* **DIRECTIONS FOR THIS TASK**: Could you restate the data below word for word, without its pictures?
Segment Start: SUPPLIED MATERIAL
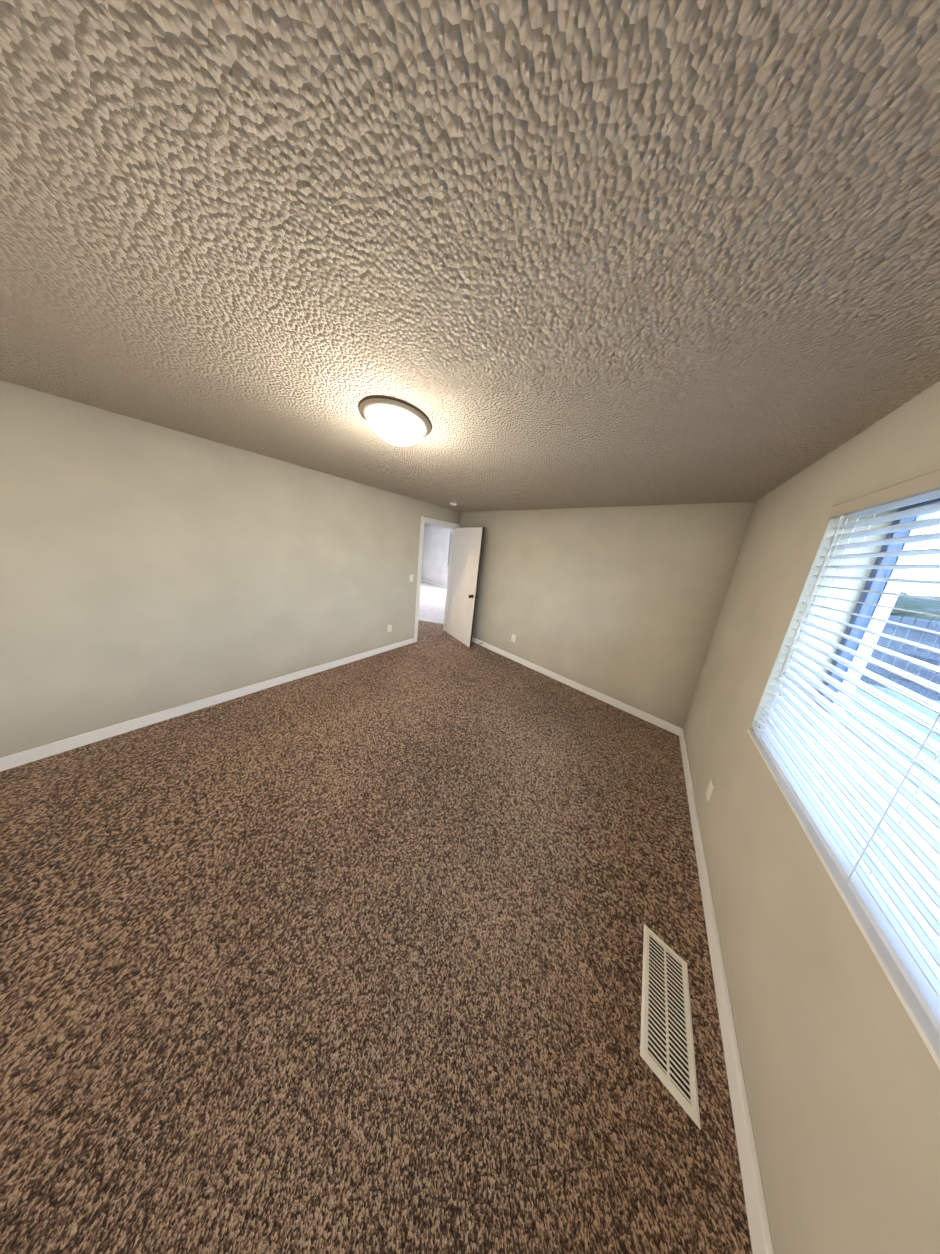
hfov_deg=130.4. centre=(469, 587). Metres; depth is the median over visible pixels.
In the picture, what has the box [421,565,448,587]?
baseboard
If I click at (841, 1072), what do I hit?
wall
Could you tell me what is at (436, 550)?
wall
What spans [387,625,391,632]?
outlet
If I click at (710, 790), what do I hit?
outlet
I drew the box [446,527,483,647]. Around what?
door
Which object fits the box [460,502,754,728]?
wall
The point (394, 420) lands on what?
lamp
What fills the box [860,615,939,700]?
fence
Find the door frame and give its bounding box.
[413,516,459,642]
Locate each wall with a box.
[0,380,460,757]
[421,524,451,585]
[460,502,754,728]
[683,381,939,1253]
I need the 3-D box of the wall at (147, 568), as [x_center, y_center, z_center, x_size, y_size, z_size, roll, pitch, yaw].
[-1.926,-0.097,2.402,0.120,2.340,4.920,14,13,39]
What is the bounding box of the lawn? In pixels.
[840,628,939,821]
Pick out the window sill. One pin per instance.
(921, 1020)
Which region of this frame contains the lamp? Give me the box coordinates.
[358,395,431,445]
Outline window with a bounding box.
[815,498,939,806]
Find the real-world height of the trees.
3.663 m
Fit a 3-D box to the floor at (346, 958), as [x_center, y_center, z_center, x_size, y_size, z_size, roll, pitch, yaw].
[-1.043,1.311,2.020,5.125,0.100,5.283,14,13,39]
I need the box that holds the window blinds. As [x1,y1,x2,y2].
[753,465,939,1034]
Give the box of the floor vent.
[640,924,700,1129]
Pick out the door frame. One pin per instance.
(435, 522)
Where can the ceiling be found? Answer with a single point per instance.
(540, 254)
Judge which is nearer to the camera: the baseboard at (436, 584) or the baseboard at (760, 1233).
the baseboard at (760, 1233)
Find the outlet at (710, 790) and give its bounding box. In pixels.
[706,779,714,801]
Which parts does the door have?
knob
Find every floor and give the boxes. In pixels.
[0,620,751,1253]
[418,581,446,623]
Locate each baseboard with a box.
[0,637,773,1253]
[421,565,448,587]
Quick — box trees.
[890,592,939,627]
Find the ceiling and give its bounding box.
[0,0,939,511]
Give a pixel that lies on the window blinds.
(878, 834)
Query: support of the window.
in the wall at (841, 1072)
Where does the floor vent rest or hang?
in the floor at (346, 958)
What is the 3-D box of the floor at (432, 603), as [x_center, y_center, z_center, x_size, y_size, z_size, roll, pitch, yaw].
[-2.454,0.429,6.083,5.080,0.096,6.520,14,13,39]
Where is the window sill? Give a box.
Segment End: SUPPLIED MATERIAL
* **RESULT**:
hfov_deg=130.4. centre=(469, 587). Metres; depth is the median over visible pixels.
In the picture, what has the box [421,565,448,587]?
baseboard
If I click at (841, 1072), what do I hit?
wall
Could you tell me what is at (436, 550)?
wall
What spans [387,625,391,632]?
outlet
If I click at (710, 790), what do I hit?
outlet
I drew the box [446,527,483,647]. Around what?
door
Which object fits the box [460,502,754,728]?
wall
The point (394, 420) lands on what?
lamp
What fills the box [860,615,939,700]?
fence
Find the door frame and give its bounding box.
[413,516,459,642]
Locate each wall with a box.
[0,380,460,757]
[421,524,451,585]
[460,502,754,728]
[683,381,939,1253]
I need the 3-D box of the wall at (147, 568), as [x_center, y_center, z_center, x_size, y_size, z_size, roll, pitch, yaw].
[-1.926,-0.097,2.402,0.120,2.340,4.920,14,13,39]
What is the bounding box of the lawn? In pixels.
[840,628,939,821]
Pick out the window sill. One pin per instance.
(921, 1020)
Which region of this frame contains the lamp? Give me the box coordinates.
[358,395,431,445]
Outline window with a bounding box.
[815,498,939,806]
Find the real-world height of the trees.
3.663 m
Fit a 3-D box to the floor at (346, 958), as [x_center, y_center, z_center, x_size, y_size, z_size, roll, pitch, yaw].
[-1.043,1.311,2.020,5.125,0.100,5.283,14,13,39]
I need the box that holds the window blinds. As [x1,y1,x2,y2].
[753,465,939,1034]
Give the box of the floor vent.
[640,924,700,1129]
Pick out the door frame. One pin per instance.
(435, 522)
Where can the ceiling be found? Answer with a single point per instance.
(540, 254)
Judge which is nearer to the camera: the baseboard at (436, 584) or the baseboard at (760, 1233).
the baseboard at (760, 1233)
Find the outlet at (710, 790) and give its bounding box. In pixels.
[706,779,714,801]
Which parts does the door have?
knob
Find every floor and give the boxes. In pixels.
[0,620,751,1253]
[418,581,446,623]
Locate each baseboard with a box.
[0,637,773,1253]
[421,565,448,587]
Quick — box trees.
[890,592,939,627]
Find the ceiling and give its bounding box.
[0,0,939,511]
Give a pixel that lies on the window blinds.
(878, 834)
Query: support of the window.
in the wall at (841, 1072)
Where does the floor vent rest or hang?
in the floor at (346, 958)
What is the 3-D box of the floor at (432, 603), as [x_center, y_center, z_center, x_size, y_size, z_size, roll, pitch, yaw].
[-2.454,0.429,6.083,5.080,0.096,6.520,14,13,39]
Where is the window sill? Give a box.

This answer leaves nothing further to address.